RabbitMQ has two plugins for that: Federation and Shovel. They are quite similar, but shovel is working on a lower level and has more options to control the synchronization process, so that we'll use the second one to link queues. Shovel is very good with handling connection degradation and has lot of additional configurable options like message republishing properties, routing etc. 

Now it's time to combine all pieces in to single picture:


Aggregators here are simple RabbitMQ consumers that handle incoming messages from other offices and launch appropriate methods.

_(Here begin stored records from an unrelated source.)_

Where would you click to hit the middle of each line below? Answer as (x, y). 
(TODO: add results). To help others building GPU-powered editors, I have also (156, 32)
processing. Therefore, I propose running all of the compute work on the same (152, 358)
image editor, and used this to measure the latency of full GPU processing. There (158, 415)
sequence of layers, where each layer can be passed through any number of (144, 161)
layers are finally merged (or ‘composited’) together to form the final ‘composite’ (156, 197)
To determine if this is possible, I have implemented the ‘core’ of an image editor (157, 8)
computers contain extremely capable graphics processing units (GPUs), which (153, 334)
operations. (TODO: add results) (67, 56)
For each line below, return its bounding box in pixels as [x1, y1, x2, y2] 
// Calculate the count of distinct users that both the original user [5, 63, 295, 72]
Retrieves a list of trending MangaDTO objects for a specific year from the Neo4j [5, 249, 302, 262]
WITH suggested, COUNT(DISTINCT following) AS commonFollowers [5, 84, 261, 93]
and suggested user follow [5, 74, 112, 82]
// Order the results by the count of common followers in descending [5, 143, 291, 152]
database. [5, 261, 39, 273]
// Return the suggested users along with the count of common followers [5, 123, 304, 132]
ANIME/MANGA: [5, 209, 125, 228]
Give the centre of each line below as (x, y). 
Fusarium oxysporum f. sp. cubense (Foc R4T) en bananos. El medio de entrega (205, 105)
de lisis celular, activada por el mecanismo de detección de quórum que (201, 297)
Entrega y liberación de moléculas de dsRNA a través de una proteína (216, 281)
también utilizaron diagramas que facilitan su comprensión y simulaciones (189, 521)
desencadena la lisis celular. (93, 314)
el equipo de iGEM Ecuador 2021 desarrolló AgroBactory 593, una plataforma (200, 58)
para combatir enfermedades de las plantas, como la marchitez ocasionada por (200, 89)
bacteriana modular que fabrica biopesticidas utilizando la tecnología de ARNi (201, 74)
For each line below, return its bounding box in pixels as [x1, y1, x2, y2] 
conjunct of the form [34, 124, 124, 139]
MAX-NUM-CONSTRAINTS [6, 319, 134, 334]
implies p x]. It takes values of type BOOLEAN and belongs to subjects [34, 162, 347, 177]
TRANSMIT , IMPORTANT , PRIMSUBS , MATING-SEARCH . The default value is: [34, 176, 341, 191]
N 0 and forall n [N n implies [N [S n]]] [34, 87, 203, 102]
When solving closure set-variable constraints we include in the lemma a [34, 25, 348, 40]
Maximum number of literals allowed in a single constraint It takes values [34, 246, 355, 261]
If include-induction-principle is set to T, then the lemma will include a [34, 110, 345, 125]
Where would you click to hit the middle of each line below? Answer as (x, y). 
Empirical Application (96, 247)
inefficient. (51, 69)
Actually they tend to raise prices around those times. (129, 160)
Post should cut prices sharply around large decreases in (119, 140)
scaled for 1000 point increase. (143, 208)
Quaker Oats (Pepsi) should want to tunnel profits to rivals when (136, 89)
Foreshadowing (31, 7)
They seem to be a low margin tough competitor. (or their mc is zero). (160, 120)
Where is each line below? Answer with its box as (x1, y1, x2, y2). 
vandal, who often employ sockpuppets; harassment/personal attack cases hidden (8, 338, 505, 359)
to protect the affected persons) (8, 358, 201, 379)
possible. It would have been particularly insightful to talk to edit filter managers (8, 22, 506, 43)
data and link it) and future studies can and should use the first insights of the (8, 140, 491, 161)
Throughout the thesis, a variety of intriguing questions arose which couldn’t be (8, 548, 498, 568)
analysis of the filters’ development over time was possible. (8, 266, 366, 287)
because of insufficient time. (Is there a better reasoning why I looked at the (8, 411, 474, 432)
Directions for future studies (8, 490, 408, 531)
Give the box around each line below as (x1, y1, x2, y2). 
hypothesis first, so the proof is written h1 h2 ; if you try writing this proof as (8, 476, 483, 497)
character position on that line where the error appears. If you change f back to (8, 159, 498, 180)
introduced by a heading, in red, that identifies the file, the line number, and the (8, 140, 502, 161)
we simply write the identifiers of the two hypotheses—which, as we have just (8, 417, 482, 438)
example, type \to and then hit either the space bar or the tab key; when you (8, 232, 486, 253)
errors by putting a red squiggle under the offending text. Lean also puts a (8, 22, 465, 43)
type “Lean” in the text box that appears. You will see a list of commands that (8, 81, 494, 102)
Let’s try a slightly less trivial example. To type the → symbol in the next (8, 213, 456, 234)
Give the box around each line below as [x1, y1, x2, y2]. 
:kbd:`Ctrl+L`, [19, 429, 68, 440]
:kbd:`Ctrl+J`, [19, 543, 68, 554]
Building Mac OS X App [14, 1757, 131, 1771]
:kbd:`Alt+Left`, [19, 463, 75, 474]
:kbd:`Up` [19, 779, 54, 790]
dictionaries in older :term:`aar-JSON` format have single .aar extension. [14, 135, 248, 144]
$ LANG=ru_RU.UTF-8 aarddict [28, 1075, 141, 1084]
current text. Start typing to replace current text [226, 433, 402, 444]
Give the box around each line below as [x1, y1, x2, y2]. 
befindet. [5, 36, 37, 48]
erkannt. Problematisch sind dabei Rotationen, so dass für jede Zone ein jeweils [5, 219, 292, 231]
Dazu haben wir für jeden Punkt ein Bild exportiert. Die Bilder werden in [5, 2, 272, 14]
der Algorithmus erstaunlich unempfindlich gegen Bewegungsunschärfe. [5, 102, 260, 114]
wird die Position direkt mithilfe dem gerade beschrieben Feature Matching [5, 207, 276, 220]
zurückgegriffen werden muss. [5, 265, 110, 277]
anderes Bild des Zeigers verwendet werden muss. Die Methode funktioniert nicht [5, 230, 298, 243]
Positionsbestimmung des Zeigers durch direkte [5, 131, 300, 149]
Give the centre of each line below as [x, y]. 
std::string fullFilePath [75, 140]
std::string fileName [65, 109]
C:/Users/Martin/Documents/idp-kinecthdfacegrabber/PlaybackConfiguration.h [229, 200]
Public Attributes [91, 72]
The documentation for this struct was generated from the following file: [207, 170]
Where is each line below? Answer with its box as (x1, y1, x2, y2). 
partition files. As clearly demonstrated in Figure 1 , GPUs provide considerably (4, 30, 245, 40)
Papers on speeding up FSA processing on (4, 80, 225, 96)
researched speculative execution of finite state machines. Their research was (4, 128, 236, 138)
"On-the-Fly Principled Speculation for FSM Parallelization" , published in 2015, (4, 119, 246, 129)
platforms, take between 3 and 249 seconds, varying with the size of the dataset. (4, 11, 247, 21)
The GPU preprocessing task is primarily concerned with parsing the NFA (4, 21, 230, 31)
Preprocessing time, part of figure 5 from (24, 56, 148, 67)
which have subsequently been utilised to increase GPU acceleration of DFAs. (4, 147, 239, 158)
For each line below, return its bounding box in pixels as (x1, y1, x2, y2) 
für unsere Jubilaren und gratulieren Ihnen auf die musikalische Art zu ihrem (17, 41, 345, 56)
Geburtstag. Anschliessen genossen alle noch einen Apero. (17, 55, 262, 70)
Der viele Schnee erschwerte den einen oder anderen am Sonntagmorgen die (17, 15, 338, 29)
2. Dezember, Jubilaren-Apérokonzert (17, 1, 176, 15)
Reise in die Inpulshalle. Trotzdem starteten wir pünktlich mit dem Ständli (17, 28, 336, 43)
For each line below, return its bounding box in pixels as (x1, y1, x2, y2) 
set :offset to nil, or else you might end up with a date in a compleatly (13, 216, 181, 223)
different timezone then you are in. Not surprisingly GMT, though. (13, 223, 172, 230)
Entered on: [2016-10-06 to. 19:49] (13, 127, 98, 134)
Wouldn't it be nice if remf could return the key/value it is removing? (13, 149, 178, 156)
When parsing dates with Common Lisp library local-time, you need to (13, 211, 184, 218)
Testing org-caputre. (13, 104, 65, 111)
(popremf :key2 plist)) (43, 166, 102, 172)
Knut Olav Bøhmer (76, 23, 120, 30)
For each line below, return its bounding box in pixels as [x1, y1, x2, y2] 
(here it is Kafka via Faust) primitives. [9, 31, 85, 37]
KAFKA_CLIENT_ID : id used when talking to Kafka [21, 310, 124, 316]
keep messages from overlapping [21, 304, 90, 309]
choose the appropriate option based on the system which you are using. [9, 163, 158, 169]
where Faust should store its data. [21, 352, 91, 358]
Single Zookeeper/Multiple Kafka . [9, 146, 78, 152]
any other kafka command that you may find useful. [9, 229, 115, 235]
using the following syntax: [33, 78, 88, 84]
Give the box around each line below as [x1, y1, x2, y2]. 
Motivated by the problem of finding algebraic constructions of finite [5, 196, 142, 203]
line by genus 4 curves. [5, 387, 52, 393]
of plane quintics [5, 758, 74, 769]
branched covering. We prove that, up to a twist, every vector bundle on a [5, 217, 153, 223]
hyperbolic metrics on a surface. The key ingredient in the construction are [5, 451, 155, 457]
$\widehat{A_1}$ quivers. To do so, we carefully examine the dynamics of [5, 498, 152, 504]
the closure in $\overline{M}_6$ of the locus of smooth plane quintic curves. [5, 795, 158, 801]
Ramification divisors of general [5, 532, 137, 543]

One other problem is restoring transferred params. From my point of view the best way is to use Json.Net with type serialization and restore them on a remote system instance with a small hack:

private object[] GetParams(MethodInfo methodInfo, ExchangeInformation information, ExchangeMessage message)  
{  
    ParameterInfo[] methodParams = methodInfo.GetParameters();  
    var listParams = new List<object>();  
    var inputParms = JsonConvert.DeserializeObject<List<JObject>>(information.InputParamsString);  
    for (int ii = 0; ii < methodParams.Length; ii++)  
    {  
        var jObject = JsonConvert.DeserializeObject<JObject>(information.OutputValueString);  
        string typeName = jObject["$type"].ToString();  
        listParams.Add(jObject.ToObject(Type.GetType(typeName)));  
    }  
    return listParams.ToArray();  
}  

Surely appropriate conditions for params count mismatch, so valid deserialization and so on are required.

Conclusions

The approach I've described is very easy to implement and it has lots of additional places that can be customized. For example, any other method can be executed before/instead of/after restoration on a target branch to change the logic of DOM behavior. 

The main issue is that collisions can occur if two BOs edit same object at the same time. Actually, it's not hard to track this situation by adding a hash to EntityBase. Nevertheless, a human's decision is needed to resolve conflicts, so a simple UI is necessary in the HO where the operator can choose which data is correct.